Task prompt:
The expected result is the segment of the entries that begins with the line containing "Managed to get all" and ends with the last line, copied verbatim.

[Data Boundary: Start]

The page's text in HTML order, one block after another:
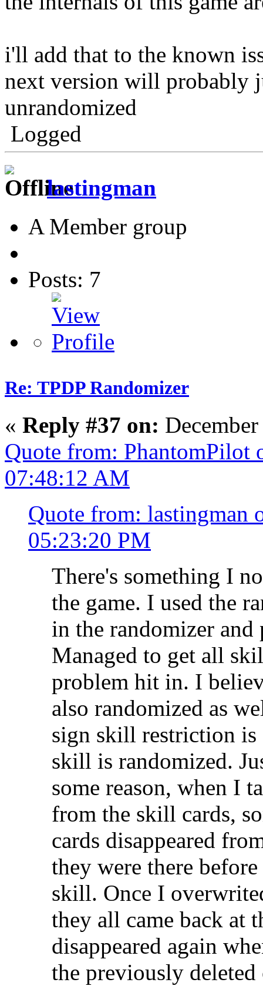
i'll add that to the known
next version will probably
unrandomized
Logged
lastingman
A Member group
Posts: 7
Re: TPDP Randomizer
« Reply #37 on:
Quote from: PhantomPilot
07:48:12 AM
Quote from: lastingman
05:23:20 PM
There's something I
the game. I used the
in the randomizer and
Managed to get all
problem hit in. I
also randomized as
sign skill restriction
skill is randomized.
some reason, when I
from the skill cards,
cards disappeared
they were there
skill. Once I
they all came back at
disappeared again
the previously deleted

[Data Boundary: End]

Problem solution:
Managed to get all
problem hit in. I
also randomized as
sign skill restriction
skill is randomized.
some reason, when I
from the skill cards,
cards disappeared
they were there
skill. Once I
they all came back at
disappeared again
the previously deleted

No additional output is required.